:: INPUT DATA ::

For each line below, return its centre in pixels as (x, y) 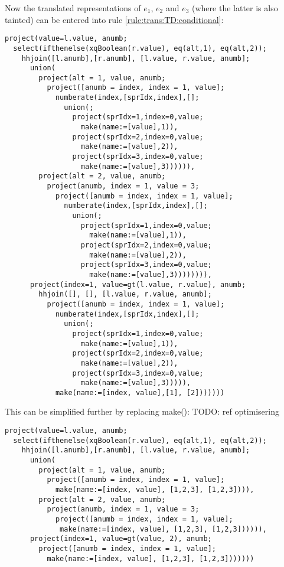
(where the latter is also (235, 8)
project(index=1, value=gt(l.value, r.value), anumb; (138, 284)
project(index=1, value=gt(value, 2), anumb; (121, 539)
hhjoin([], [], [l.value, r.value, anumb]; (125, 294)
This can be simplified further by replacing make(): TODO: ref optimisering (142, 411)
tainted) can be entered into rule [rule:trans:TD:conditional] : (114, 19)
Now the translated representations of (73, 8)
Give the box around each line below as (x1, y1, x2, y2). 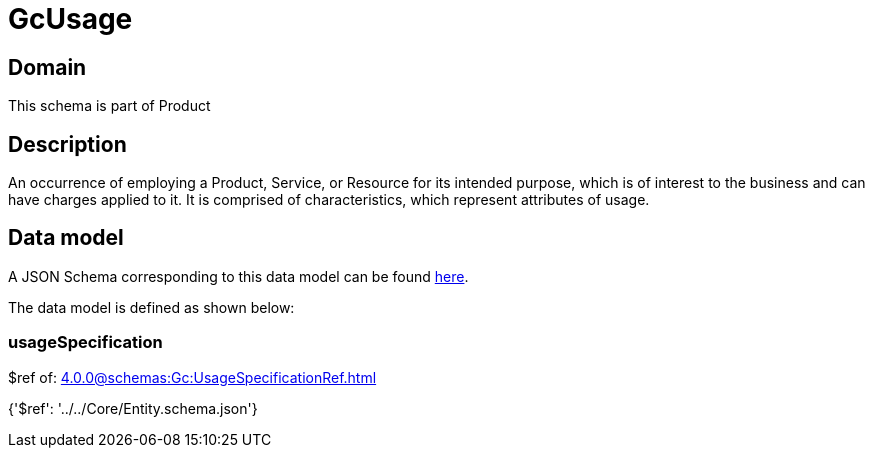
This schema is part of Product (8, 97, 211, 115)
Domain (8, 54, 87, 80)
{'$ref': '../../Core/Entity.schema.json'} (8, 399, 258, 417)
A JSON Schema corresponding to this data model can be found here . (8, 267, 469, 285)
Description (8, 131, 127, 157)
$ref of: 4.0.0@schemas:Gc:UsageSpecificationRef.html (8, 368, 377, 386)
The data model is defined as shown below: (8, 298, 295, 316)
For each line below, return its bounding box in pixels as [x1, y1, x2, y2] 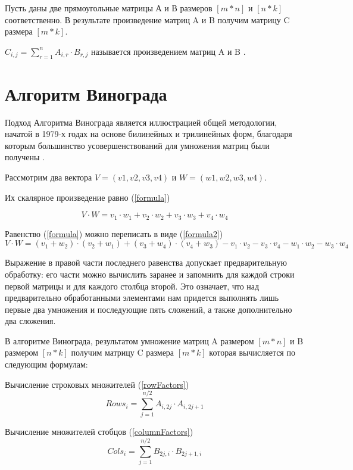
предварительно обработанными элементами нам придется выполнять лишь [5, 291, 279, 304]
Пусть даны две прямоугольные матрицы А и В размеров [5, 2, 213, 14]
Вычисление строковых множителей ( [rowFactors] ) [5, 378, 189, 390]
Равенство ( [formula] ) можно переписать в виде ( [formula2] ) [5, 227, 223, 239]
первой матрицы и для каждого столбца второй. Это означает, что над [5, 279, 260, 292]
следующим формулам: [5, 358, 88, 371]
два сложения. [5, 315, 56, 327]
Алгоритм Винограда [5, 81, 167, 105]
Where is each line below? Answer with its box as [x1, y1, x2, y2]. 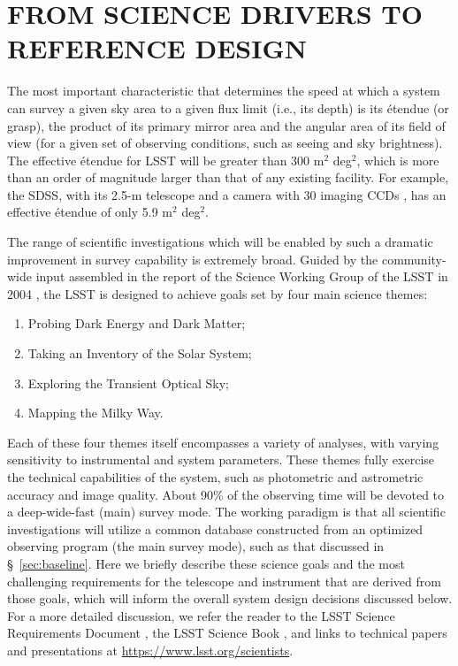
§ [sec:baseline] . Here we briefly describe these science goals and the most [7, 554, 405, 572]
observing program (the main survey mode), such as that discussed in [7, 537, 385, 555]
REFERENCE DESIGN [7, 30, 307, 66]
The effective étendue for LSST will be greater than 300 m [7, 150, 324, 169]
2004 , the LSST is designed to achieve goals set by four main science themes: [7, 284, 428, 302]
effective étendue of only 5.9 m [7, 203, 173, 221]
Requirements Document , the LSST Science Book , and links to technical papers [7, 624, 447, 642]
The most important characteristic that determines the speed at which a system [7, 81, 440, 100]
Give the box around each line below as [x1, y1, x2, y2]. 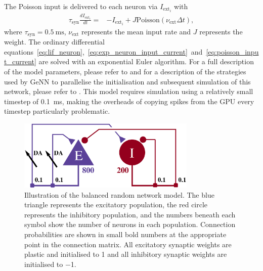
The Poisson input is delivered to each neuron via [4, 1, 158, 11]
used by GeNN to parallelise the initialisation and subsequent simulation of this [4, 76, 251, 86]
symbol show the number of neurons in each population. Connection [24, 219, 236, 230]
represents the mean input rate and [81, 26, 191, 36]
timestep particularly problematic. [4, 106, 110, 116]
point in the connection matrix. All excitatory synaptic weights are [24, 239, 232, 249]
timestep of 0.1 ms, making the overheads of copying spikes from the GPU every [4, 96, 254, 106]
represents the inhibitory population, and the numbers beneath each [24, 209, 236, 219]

--

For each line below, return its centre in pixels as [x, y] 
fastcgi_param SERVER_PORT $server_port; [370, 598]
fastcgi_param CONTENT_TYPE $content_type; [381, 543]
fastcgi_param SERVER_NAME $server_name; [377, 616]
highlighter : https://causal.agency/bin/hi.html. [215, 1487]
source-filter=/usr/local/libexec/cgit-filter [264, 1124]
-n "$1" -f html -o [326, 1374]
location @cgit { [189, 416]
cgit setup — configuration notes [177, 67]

:: TASK ITEM ::
Quote word for word only the lines above from the one containing "pixels as (x, y)" through the one containing "The data model". Pictures stay out of your copy.

:: TASK ANSWER ::
For each line below, return its centre in pixels as (x, y) 
(where the latter is also (235, 8)
project(index=1, value=gt(l.value, r.value), anumb; (138, 284)
project(index=1, value=gt(value, 2), anumb; (121, 539)
hhjoin([], [], [l.value, r.value, anumb]; (125, 294)
This can be simplified further by replacing make(): TODO: ref optimisering (142, 411)
tainted) can be entered into rule [rule:trans:TD:conditional] : (114, 19)
Now the translated representations of (73, 8)
Give the box around each line below as (x1, y1, x2, y2). 
This schema is part of Product (8, 97, 211, 115)
Domain (8, 54, 87, 80)
{'$ref': '../../Core/Entity.schema.json'} (8, 399, 258, 417)
A JSON Schema corresponding to this data model can be found here . (8, 267, 469, 285)
Description (8, 131, 127, 157)
$ref of: 4.0.0@schemas:Gc:UsageSpecificationRef.html (8, 368, 377, 386)
The data model is defined as shown below: (8, 298, 295, 316)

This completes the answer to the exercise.